[Supplied records]
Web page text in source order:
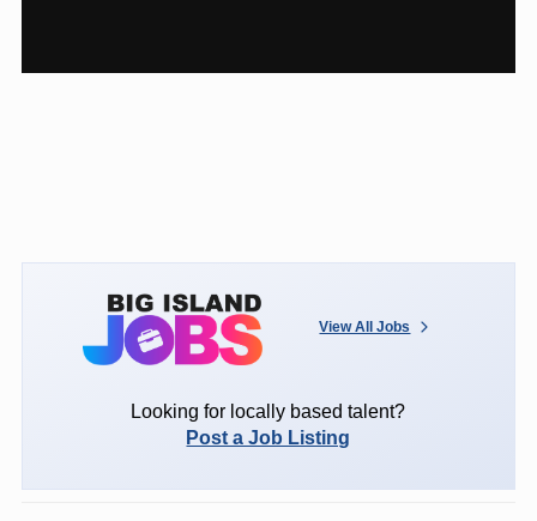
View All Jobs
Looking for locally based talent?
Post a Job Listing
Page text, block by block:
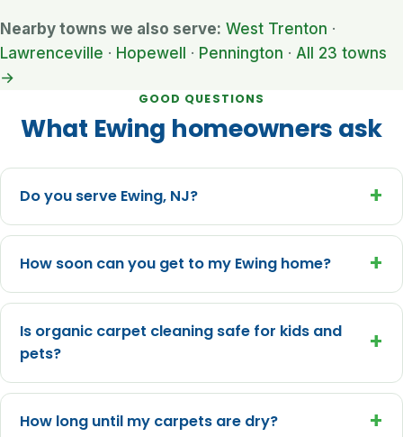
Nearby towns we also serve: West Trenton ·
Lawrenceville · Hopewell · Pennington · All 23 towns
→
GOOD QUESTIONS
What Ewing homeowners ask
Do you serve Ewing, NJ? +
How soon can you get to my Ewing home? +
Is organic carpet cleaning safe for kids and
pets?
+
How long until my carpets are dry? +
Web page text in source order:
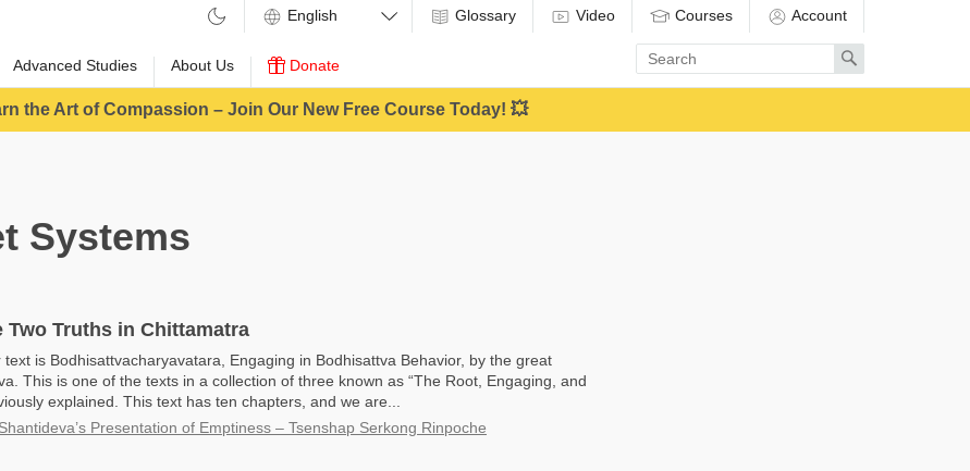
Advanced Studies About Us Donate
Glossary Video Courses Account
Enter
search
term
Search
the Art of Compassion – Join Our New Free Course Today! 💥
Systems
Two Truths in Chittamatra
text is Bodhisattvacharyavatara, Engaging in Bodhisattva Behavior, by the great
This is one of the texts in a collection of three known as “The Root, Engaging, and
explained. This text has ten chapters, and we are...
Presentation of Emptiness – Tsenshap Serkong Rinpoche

[Instructions for the task] Copy each line of the listing exactly, skipping any picture.

[Completed exercise]
Web page text in source order:
View All Jobs
Looking for locally based talent?
Post a Job Listing
Page text, block by block:
Nearby towns we also serve: West Trenton ·
Lawrenceville · Hopewell · Pennington · All 23 towns
→
GOOD QUESTIONS
What Ewing homeowners ask
Do you serve Ewing, NJ? +
How soon can you get to my Ewing home? +
Is organic carpet cleaning safe for kids and
pets?
+
How long until my carpets are dry? +
Web page text in source order:
Advanced Studies About Us Donate
Glossary Video Courses Account
Enter
search
term
Search
the Art of Compassion – Join Our New Free Course Today! 💥
Systems
Two Truths in Chittamatra
text is Bodhisattvacharyavatara, Engaging in Bodhisattva Behavior, by the great
This is one of the texts in a collection of three known as “The Root, Engaging, and
explained. This text has ten chapters, and we are...
Presentation of Emptiness – Tsenshap Serkong Rinpoche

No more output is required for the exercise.